#### Directions
Produce a faithful copy of every record below, without the pictures.

Records section start

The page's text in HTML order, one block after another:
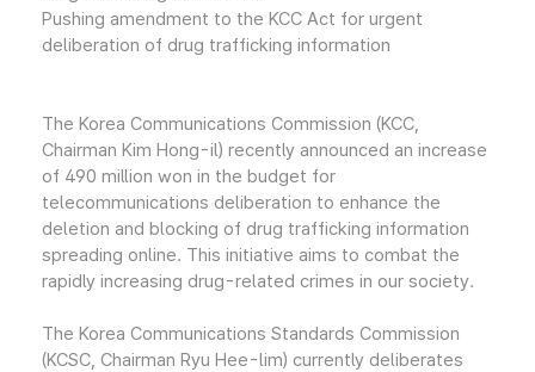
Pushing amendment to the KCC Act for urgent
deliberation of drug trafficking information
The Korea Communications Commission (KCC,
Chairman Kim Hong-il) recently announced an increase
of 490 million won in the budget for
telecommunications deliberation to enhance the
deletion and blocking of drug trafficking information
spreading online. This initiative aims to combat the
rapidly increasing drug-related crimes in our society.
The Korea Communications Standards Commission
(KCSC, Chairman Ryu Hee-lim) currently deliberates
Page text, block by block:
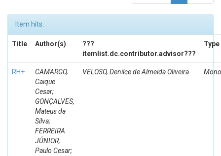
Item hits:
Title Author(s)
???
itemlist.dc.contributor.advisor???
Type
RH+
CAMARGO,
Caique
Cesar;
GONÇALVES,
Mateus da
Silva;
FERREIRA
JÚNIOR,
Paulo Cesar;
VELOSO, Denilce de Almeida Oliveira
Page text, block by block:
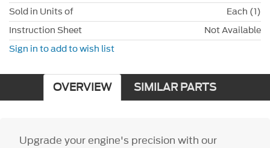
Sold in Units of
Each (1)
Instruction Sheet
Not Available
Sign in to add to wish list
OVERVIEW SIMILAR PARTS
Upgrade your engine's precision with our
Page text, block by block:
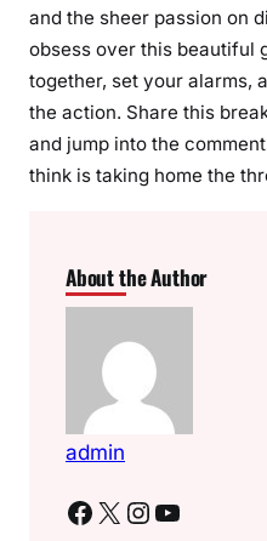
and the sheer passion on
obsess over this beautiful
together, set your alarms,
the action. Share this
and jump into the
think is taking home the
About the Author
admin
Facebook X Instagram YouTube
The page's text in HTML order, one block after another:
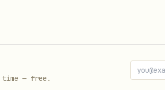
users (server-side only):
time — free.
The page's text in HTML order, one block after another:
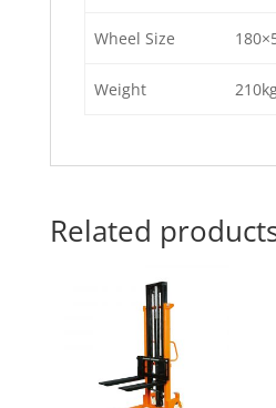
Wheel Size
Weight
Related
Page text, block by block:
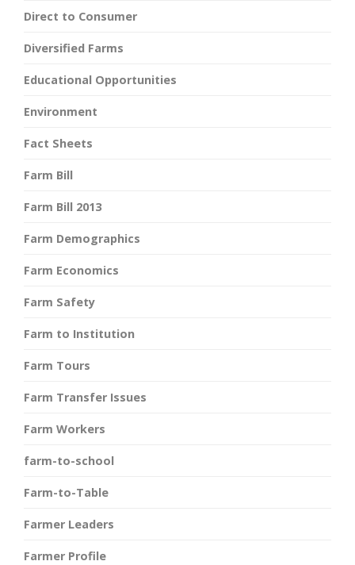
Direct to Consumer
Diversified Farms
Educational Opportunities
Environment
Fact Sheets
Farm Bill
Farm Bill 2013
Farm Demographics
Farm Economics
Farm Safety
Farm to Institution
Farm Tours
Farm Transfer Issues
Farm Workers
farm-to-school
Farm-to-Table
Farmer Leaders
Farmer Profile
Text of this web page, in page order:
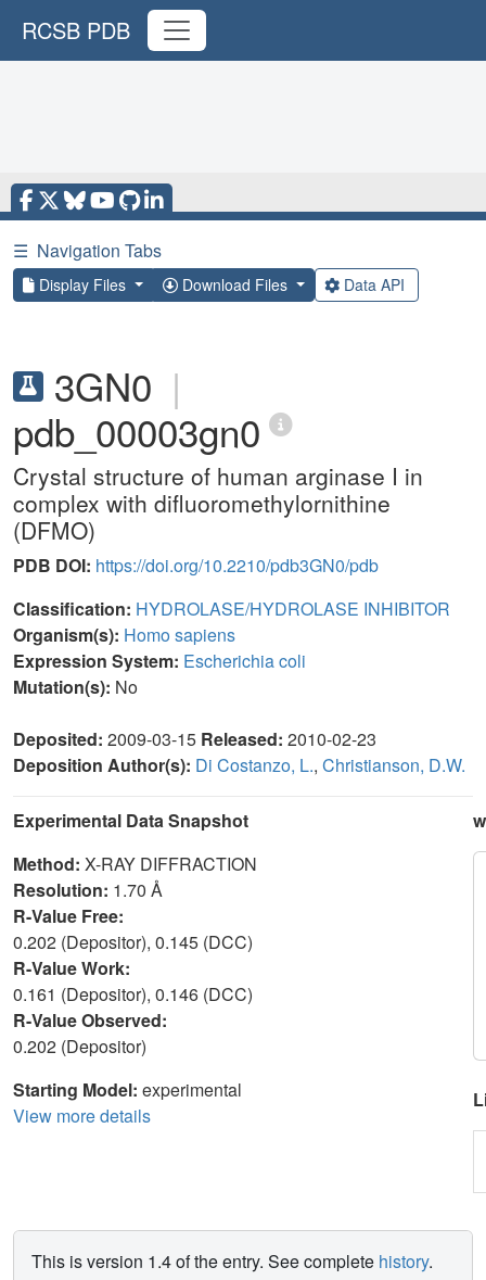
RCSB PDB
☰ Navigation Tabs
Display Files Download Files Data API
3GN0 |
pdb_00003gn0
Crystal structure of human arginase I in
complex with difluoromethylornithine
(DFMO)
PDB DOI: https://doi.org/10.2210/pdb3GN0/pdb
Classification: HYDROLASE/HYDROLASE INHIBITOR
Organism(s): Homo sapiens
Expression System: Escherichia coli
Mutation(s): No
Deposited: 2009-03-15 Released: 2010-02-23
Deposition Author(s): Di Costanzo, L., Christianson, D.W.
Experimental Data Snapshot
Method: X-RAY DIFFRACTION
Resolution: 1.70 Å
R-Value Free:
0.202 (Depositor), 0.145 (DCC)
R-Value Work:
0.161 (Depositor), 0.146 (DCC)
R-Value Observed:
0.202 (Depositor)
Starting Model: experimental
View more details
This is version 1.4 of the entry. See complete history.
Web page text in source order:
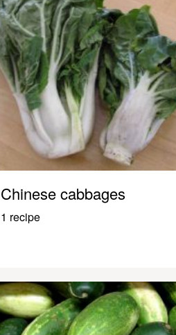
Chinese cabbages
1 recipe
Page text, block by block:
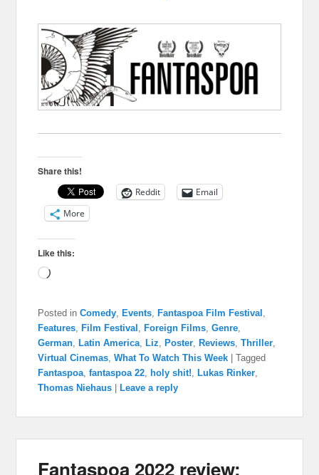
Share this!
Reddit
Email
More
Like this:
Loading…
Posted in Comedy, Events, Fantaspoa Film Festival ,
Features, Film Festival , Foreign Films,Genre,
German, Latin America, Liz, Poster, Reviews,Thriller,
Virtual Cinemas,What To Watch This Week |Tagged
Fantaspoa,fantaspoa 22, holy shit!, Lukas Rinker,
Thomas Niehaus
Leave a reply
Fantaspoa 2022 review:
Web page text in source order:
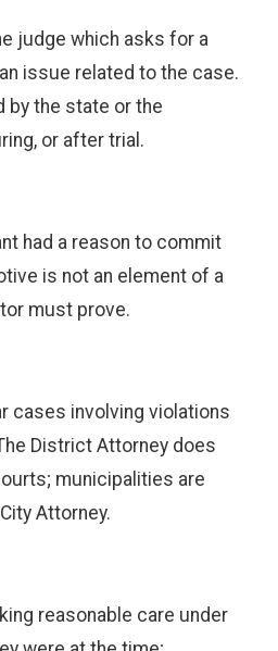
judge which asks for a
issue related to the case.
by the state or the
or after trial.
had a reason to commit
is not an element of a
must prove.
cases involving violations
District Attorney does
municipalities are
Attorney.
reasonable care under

Records section end

#### Result of this task
The page's text in HTML order, one block after another:
Pushing amendment to the KCC Act for urgent
deliberation of drug trafficking information
The Korea Communications Commission (KCC,
Chairman Kim Hong-il) recently announced an increase
of 490 million won in the budget for
telecommunications deliberation to enhance the
deletion and blocking of drug trafficking information
spreading online. This initiative aims to combat the
rapidly increasing drug-related crimes in our society.
The Korea Communications Standards Commission
(KCSC, Chairman Ryu Hee-lim) currently deliberates
Page text, block by block:
Item hits:
Title Author(s)
???
itemlist.dc.contributor.advisor???
Type
RH+
CAMARGO,
Caique
Cesar;
GONÇALVES,
Mateus da
Silva;
FERREIRA
JÚNIOR,
Paulo Cesar;
VELOSO, Denilce de Almeida Oliveira
Page text, block by block:
Sold in Units of
Each (1)
Instruction Sheet
Not Available
Sign in to add to wish list
OVERVIEW SIMILAR PARTS
Upgrade your engine's precision with our
Page text, block by block:
and the sheer passion on
obsess over this beautiful
together, set your alarms,
the action. Share this
and jump into the
think is taking home the
About the Author
admin
Facebook X Instagram YouTube
The page's text in HTML order, one block after another:
users (server-side only):
time — free.
The page's text in HTML order, one block after another:
Wheel Size
Weight
Related
Page text, block by block:
Direct to Consumer
Diversified Farms
Educational Opportunities
Environment
Fact Sheets
Farm Bill
Farm Bill 2013
Farm Demographics
Farm Economics
Farm Safety
Farm to Institution
Farm Tours
Farm Transfer Issues
Farm Workers
farm-to-school
Farm-to-Table
Farmer Leaders
Farmer Profile
Text of this web page, in page order:
RCSB PDB
☰ Navigation Tabs
Display Files Download Files Data API
3GN0 |
pdb_00003gn0
Crystal structure of human arginase I in
complex with difluoromethylornithine
(DFMO)
PDB DOI: https://doi.org/10.2210/pdb3GN0/pdb
Classification: HYDROLASE/HYDROLASE INHIBITOR
Organism(s): Homo sapiens
Expression System: Escherichia coli
Mutation(s): No
Deposited: 2009-03-15 Released: 2010-02-23
Deposition Author(s): Di Costanzo, L., Christianson, D.W.
Experimental Data Snapshot
Method: X-RAY DIFFRACTION
Resolution: 1.70 Å
R-Value Free:
0.202 (Depositor), 0.145 (DCC)
R-Value Work:
0.161 (Depositor), 0.146 (DCC)
R-Value Observed:
0.202 (Depositor)
Starting Model: experimental
View more details
This is version 1.4 of the entry. See complete history.
Web page text in source order:
Chinese cabbages
1 recipe
Page text, block by block:
Share this!
Reddit
Email
More
Like this:
Loading…
Posted in Comedy, Events, Fantaspoa Film Festival ,
Features, Film Festival , Foreign Films,Genre,
German, Latin America, Liz, Poster, Reviews,Thriller,
Virtual Cinemas,What To Watch This Week |Tagged
Fantaspoa,fantaspoa 22, holy shit!, Lukas Rinker,
Thomas Niehaus
Leave a reply
Fantaspoa 2022 review:
Web page text in source order:
judge which asks for a
issue related to the case.
by the state or the
or after trial.
had a reason to commit
is not an element of a
must prove.
cases involving violations
District Attorney does
municipalities are
Attorney.
reasonable care under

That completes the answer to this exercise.